Playlists with identical segment signatures should be deduplicated.

2. **Stream variant filtering**: Variant playlists (same content, different
audio codec) should be in `variant_mpls` set and excluded.

## Special Feature Count Wrong

### Missing specials

1. **Check IG hints for the specials page**: Extract and inspect IG menu
hints, particularly page 4+ (specials pages):

```python
from bdpl.bdmv.ig_stream import parse_ig_from_m2ts, extract_menu_hints
m2ts = Path('D:/BDMV/STREAM/00003.m2ts') # menu clip
ics = parse_ig_from_m2ts(m2ts)
hints = extract_menu_hints(ics)
for h in hints:
if h.jump_title is not None:
print(f'page={h.page_id} btn={h.button_id} JT({h.jump_title})')
```

2. **Chapter-selection page filtering**: Pages where ALL buttons have the
same JumpTitle value are treated as chapter-selection pages. Their
buttons are added to `chapter_selection_jt` and skipped during
commentary detection. This can cause false negatives when specials
pages also happen to route through a single title.

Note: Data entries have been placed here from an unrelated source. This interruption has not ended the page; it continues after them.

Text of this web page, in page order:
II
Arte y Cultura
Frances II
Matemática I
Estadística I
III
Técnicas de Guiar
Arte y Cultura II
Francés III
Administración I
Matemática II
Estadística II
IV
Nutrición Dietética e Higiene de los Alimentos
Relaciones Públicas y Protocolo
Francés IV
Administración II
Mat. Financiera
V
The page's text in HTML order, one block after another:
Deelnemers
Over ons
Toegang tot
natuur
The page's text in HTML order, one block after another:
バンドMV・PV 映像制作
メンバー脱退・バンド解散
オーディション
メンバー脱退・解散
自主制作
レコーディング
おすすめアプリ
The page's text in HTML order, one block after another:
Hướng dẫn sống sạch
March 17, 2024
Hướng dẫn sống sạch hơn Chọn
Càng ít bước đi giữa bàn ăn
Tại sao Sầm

3. **Register-indirect JumpTitle**: `extract_menu_hints` reads `cmd.operand1`
as the JumpTitle value, but does NOT resolve register-indirect values
(when `imm_op1=False`, operand1 is a GPR number, not the title). All
buttons may show the same JT value even though they route differently
at runtime via MovieObject register checks.

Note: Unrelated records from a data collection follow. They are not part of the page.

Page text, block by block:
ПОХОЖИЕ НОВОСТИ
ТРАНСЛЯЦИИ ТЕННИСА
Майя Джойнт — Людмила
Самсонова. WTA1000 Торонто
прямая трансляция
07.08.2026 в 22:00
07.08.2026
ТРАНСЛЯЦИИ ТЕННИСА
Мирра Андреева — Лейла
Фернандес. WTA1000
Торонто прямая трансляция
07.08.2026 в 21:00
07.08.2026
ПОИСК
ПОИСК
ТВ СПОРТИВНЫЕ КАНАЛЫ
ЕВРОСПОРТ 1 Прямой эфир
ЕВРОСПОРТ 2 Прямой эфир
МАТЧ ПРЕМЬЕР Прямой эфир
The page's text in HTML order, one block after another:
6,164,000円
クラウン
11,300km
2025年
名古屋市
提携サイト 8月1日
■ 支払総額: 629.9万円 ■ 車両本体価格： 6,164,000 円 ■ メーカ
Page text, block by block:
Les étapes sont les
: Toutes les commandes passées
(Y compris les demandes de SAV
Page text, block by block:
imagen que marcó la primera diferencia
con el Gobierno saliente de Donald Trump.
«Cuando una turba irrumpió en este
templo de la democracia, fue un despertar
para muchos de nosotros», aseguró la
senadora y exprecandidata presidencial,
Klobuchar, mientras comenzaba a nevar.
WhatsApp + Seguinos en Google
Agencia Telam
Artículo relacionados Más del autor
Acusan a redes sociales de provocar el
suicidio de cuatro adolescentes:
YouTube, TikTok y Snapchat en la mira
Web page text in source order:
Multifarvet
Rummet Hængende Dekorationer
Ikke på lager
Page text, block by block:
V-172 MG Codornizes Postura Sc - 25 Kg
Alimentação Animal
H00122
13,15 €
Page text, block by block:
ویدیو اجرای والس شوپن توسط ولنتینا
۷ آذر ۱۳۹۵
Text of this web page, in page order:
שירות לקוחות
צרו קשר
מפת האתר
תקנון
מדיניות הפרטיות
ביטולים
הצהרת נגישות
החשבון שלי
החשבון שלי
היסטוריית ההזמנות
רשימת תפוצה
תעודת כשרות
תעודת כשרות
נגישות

4. **Title-hint supplement**: After IG-based detection, the code supplements
with title-hint entries. But playlists classified as `"episode"` or
`"play_all"` are skipped (line ~368 in `__init__.py`). If a playlist is
classified as `"episode"` but NOT actually used as an episode source
(episodes came from play_all), it should be treated as `"commentary"`.

5. **Variant filtering**: Check if the missing special's playlist is in the
`variant_mpls` set. Variant playlists are excluded from special detection.

### Extra specials

1. **Duplicate keys**: Check if multiple IG buttons reference the same
(playlist, chapter_start) combination. The `seen` set should deduplicate.

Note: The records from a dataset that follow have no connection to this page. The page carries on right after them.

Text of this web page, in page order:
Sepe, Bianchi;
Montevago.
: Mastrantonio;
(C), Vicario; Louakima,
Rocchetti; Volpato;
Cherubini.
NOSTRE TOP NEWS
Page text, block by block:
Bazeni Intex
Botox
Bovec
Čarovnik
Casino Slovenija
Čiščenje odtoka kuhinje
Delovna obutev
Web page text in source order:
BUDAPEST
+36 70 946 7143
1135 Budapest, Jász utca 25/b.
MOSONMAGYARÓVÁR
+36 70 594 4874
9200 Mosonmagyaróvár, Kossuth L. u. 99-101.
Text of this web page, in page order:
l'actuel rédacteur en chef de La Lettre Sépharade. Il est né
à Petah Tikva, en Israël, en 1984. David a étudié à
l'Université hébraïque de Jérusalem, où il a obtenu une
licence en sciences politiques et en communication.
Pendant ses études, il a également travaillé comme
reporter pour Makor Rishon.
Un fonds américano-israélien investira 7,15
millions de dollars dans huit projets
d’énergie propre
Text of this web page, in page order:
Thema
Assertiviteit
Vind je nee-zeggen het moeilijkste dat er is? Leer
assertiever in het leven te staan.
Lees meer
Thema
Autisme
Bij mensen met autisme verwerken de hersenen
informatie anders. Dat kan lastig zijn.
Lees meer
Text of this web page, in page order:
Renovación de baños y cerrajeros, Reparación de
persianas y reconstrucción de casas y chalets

2. **Bumper/logo playlists**: Very short playlists (<30s) classified as
`bumper` should not appear as specials.

## Tracing the Detection Pipeline

For detailed tracing, inspect intermediate state:

```python
result = scan_disc(p, playlists, clips)

# Key analysis fields
hints = result.analysis.get('disc_hints', {})
cls = result.analysis.get('classifications', {})
ig = hints.get('ig_menu', {})
title_pl = hints.get('title_playlists', {})

# Episode source playlists
ep_playlists = {ep.playlist for ep in result.episodes}

# What the IG buttons target
ig_raw = hints.get('ig_hints_raw', [])
for h in sorted(ig_raw, key=lambda x: (x.page_id, x.button_id)):
if h.jump_title:
title_idx = h.jump_title - 1
target_pl = title_pl.get(title_idx)
print(f'p{h.page_id} b{h.button_id}: JT({h.jump_title}) -> title {title_idx} -> pl {target_pl}')
```

## Key Code Locations

| Component | File | Key Lines |
|-----------|------|-----------|
| Special feature detection | `analyze/__init__.py` | `_detect_special_features()` |
| Chapter-selection heuristic | `analyze/__init__.py` | `chapter_selection_jt` set |
| Title-hint supplement | `analyze/__init__.py` | After IG hints loop |
| Commentary relabeling | `analyze/__init__.py` | Post-loop `f.category == "episode"` |
| Play_all-subset ordering | `analyze/ordering.py` | `indiv_clips <= pa_clips` check |
| IG hint extraction | `bdmv/ig_stream.py` | `extract_menu_hints()` |
| ICS fallback loading | `analyze/__init__.py` | `_parse_ig_hints()` |

## Known Limitations

- **Register-indirect JumpTitle** is not resolved. When all IG buttons use
`SET GPR[n] = value; JumpTitle(GPR[n])`, the code reads the register
number as the title, not the value. The MovieObject handles routing via
PSR[10] (selected button ID) at runtime.

- **Multi-feature playlists** with register-based chapter selection
(SET reg2 before JumpTitle) are supported, but only when `imm_op2=True`
(immediate value). Register-indirect chapter indices are not resolved.